Who most influenced your decision to pursue business in college? I met a friend in early 2019 who was applying to business school. We shared a similar background professionally and personally. Through them, I realized the MBA was a way to celebrate diversity of thought. I was excited that it could be a place where my various identities could not only live in harmony, but flourish. This decision was also inspired by the sacrifices of my parents who made the tough choice to uproot their lives as immigrants to Canada, so that I could have the privilege of do this work and pursue education.

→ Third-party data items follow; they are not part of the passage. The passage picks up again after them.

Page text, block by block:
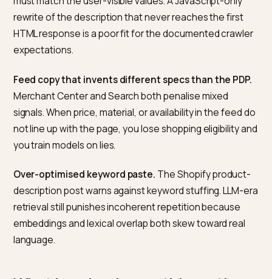
source type, plus the content sub-attribute for the
text. That is separate from schema.org, but it keeps
shopping surfaces honest about how the string was
What breaks trust or retrieval
most often on Shopify product
pages?
Factory duplicate descriptions.
Dropping the same
manufacturer paragraph on two hundred SKUs is fast
harmful. It undermines both traditional rankings and
distinctiveness a generative system needs to
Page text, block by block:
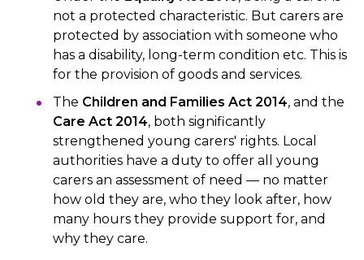
not a protected characteristic. But carers are
protected by association with someone who
has a disability, long-term condition etc. This is
for the provision of goods and services.
The Children and Families Act 2014, and the
Care Act 2014, both significantly
strengthened young carers' rights. Local
authorities have a duty to offer all young
carers an assessment of need — no matter
how old they are, who they look after, how
many hours they provide support for, and
why they care.
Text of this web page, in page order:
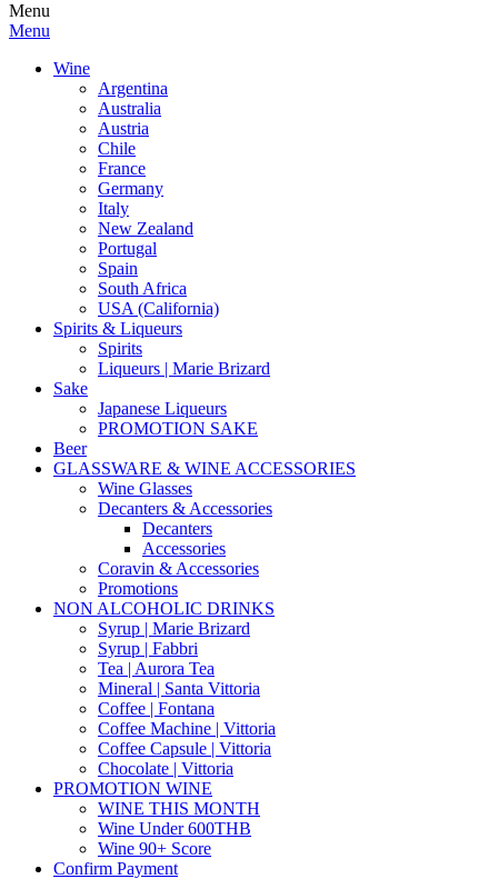
Menu
Menu
Wine
Argentina
Australia
Austria
Chile
France
Germany
Italy
New Zealand
Portugal
Spain
South Africa
USA (California)
Spirits & Liqueurs
Spirits
Liqueurs | Marie Brizard
Sake
Japanese Liqueurs
PROMOTION SAKE
Beer
GLASSWARE & WINE ACCESSORIES
Wine Glasses
Decanters & Accessories
Decanters
Accessories
Coravin & Accessories
Promotions
NON ALCOHOLIC DRINKS
Syrup | Marie Brizard
Syrup | Fabbri
Tea | Aurora Tea
Mineral | Santa Vittoria
Coffee | Fontana
Coffee Machine | Vittoria
Coffee Capsule | Vittoria
Chocolate | Vittoria
PROMOTION WINE
WINE THIS MONTH
Wine Under 600THB
Wine 90+ Score
Confirm Payment
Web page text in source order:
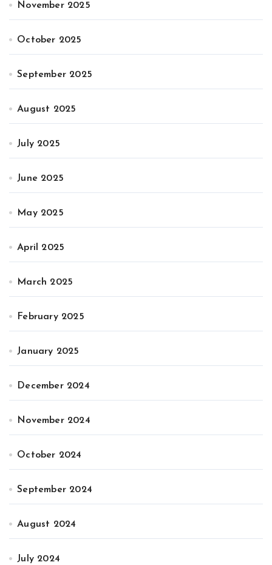
November 2025
October 2025
September 2025
August 2025
July 2025
June 2025
May 2025
April 2025
March 2025
February 2025
January 2025
December 2024
November 2024
October 2024
September 2024
August 2024
July 2024
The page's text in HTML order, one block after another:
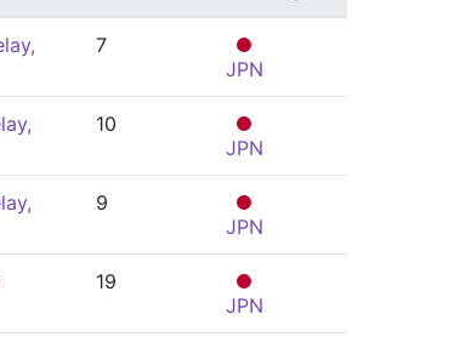
7
JPN
10
JPN
9
JPN
19
JPN
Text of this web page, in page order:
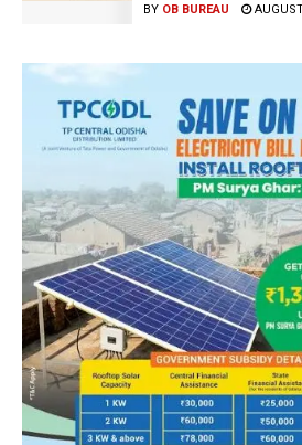
BY OB BUREAU
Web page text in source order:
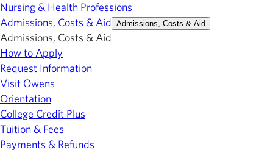
Nursing & Health Professions
Admissions, Costs & Aid Admissions, Costs & Aid
Admissions, Costs & Aid
How to Apply
Request Information
Visit Owens
Orientation
College Credit Plus
Tuition & Fees
Payments & Refunds
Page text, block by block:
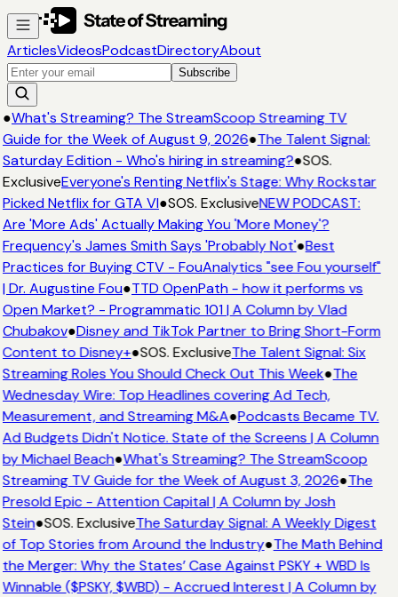
ArticlesVideosPodcastDirectoryAbout
Subscribe
●What's Streaming? The StreamScoop Streaming TV
Guide for the Week of August 9, 2026●The Talent Signal:
Saturday Edition - Who's hiring in streaming?●SOS.
ExclusiveEveryone's Renting Netflix's Stage: Why Rockstar
Picked Netflix for GTA VI●SOS. ExclusiveNEW PODCAST:
Are 'More Ads' Actually Making You 'More Money'?
Frequency's James Smith Says 'Probably Not'●Best
Practices for Buying CTV - FouAnalytics "see Fou yourself"
| Dr. Augustine Fou●TTD OpenPath - how it performs vs
Open Market? - Programmatic 101 | A Column by Vlad
Chubakov●Disney and TikTok Partner to Bring Short-Form
Content to Disney+●SOS. ExclusiveThe Talent Signal: Six
Streaming Roles You Should Check Out This Week●The
Wednesday Wire: Top Headlines covering Ad Tech,
Measurement, and Streaming M&A●Podcasts Became TV.
Ad Budgets Didn't Notice. State of the Screens | A Column
by Michael Beach●What's Streaming? The StreamScoop
Streaming TV Guide for the Week of August 3, 2026●The
Presold Epic - Attention Capital | A Column by Josh
Stein●SOS. ExclusiveThe Saturday Signal: A Weekly Digest
of Top Stories from Around the Industry●The Math Behind
the Merger: Why the States’ Case Against PSKY + WBD Is
Winnable ($PSKY, $WBD) - Accrued Interest | A Column by
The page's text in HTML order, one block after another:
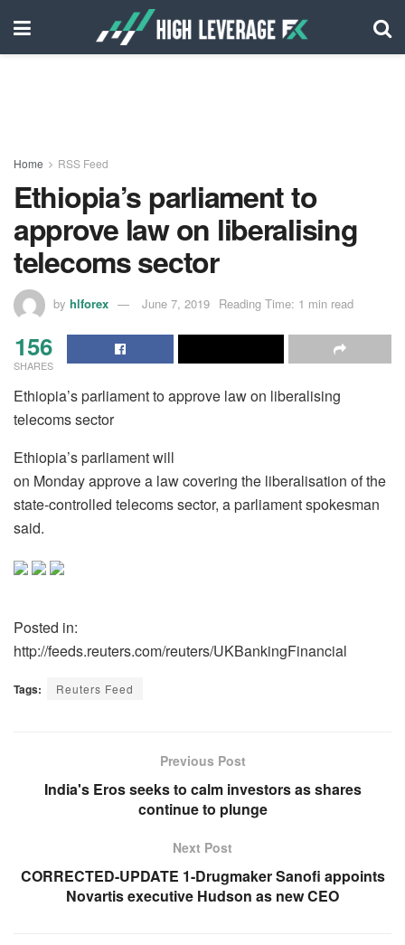
Home RSS Feed
Ethiopia’s parliament to
approve law on liberalising
telecoms sector
by hlforex June 7, 2019 Reading Time: 1 min read
156
SHARES
Ethiopia’s parliament to approve law on liberalising
telecoms sector
Ethiopia’s parliament will
on Monday approve a law covering the liberalisation of the
state-controlled telecoms sector, a parliament spokesman
said.
Posted in:
http://feeds.reuters.com/reuters/UKBankingFinancial
Tags: Reuters Feed
Previous Post
India's Eros seeks to calm investors as shares
continue to plunge
Next Post
CORRECTED-UPDATE 1-Drugmaker Sanofi appoints
Novartis executive Hudson as new CEO
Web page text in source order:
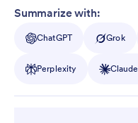
Summarize with:
ChatGPT Grok
Perplexity
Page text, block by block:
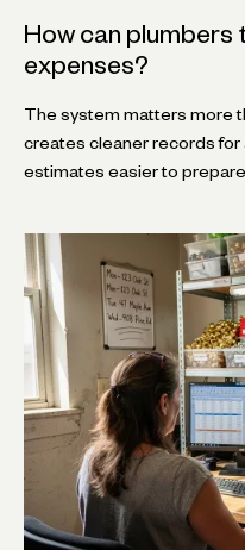
How can plumbers
expenses?
The system matters more
creates cleaner records for
estimates easier to prepare.

What are the top two items on your professional bucket list? I would like to start my own tech or consulting company that focuses on advancing social impact. I also plan to write a photo-documentary book highlighting intersectional identities explored through human story telling.

What made Farzana such an invaluable addition to the Class of 2021?

“At a moment that has exposed how historic racial, gender and class-based discrimination has been instrumental in creating vast economic, environmental, and social disparities that impact societal well-being, student leadership is vital. Farzana Mussa consistently represents someone who has actively sought out opportunities to work with the Equity Diversity and Inclusion at Rotman in both broadening public discourse and in empowering emerging leaders to become change agents in the movement toward an even more equitable learning community.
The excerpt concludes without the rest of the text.